Ebbene la Botez, come io sempre dico, è una di quelle artiste che spiega molto bene che l’artista, vita natural durante, mutatis mutandis, non fa che dipingere sempre la stessa opera. Notate, sono piccoli dettagli, però sempre lei, ma se non fosse così un artista non lo si riconoscerebbe a distanza. Lo stile è ciò che si riconosce. La Botez anche nella sua cupola è diversa come struttura dai quadri perché lì, nella cupola, aveva esigenze diverse, ci doveva essere un racconto, ci doveva essere un movimento. La concavità del supporto e della superficie le ha creato nuovi stimoli. Se guardate bene c’è un racconto che è spiralico: nasce dal centro, si divaga, va a finire ai bordi circolari e poi ha quattro peduncoli, quattro vele. Ha voluto dipanare un racconto, e non è voluta andare a raccontare quello che è il mito di Dioniso – Bacco, cioè non è voluta riandare alle origini della civiltà – perché Dioniso e Bacco ci riguardano, come sappiamo dagli studi antropologici e mitologici – ha voluto invece andare a raccontare gli elementi che lo contraddistinguono. Allora ci sono le baccanti, ci sono i satiri e i fauni, c’è il caprone Bacco con Arianna e ci sono altre situazioni naturalmente soprattutto legate al vino, ai boccali, ai grappoli d’uva, ecc. Ma in questo, la Botez ha espresso di nuovo quel sentimento di doppiezza delle maschere, anche quando non ci sono le maschere. Guardate la Arianna nel riquadro di Bacco e Arianna: è deforme, cioè la maschera si incorpora nel viso perché naturalmente esprime se stessa in questo stato di ebbrezza e di libertà orgiastico come appunto erano i baccanali. La Botez ha interpretato molto bene questo con una sensualità che è molto diversa da quella che altri artisti invece hanno messo nei loro quadri… La Botez ha una sua integrità di visione, di concezione, ha un Weltanschauung che la porta all’ebbrezza, all’abbandono, che si esprime anche nei colori. Guadate i colori che lei adopera: i rossi, i verdi, tutti cantano, anzi, più che cantano urlano molto spesso perché, certo, il rosso poi è collegato col vino, collegato col sangue, collegato col sole. Infatti, in una delle vele – se vedete le quattro vele – in una c’è un viticcio, nelle altre tre ci sono dei fauni o satiri. Due hanno dietro i viticci, uno no. Uno ha dietro uno sfondo con un sole rosso, un grande cerchio, che poi è un pochino il simbolo di tutta la cupola, circolarità del sole – circolarità della cupola, piena di luminosità questa cupola.

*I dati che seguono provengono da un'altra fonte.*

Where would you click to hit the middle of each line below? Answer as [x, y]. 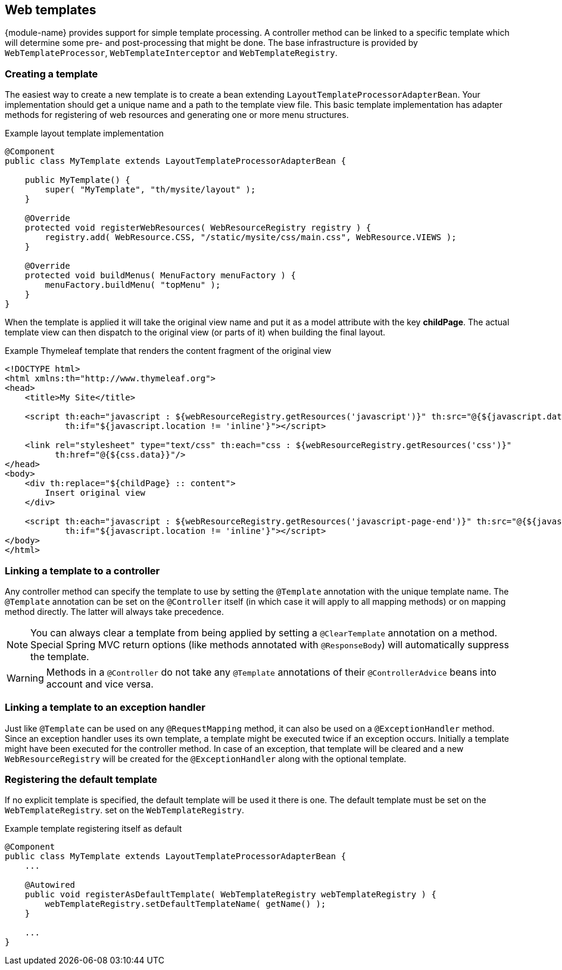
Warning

Mi sono soffermato su questi elementi compositivi dell’opera proprio, come dicevo all’inizio, perche l’arte è un linguaggio e il linguaggio ha le sue regole, come la poesia. La poesia non è che non si esprime secondo certe regole, certe possibilità. La prosa è una cosa, la poesia è un’altra. Così qualsiasi altro elemento espressivo ha le sue regole, e le regole, se vogliamo vedere, ve ne indico una: guardate proprio il dettaglio di Bacco – caprone e Arianna, guardate le braccia, sono tutti pesi e contrappesi. Cioè la composizione è studiata in modo che un peso venga equilibrato da un altro peso. Questo è un modo che tutti gli artisti hanno senza magari a volte pensarci, ce l’hanno dentro… Se voi andate a vedere appunto questi elementi vedrete che quello che conta non è il “che cosa” viene detto, non è il soggetto ma il “come”! Sempre l’arte viene fatta dal come! Cioè l’arte è lo specifico linguistico che determina una situazione diversa da quella che è la normalità.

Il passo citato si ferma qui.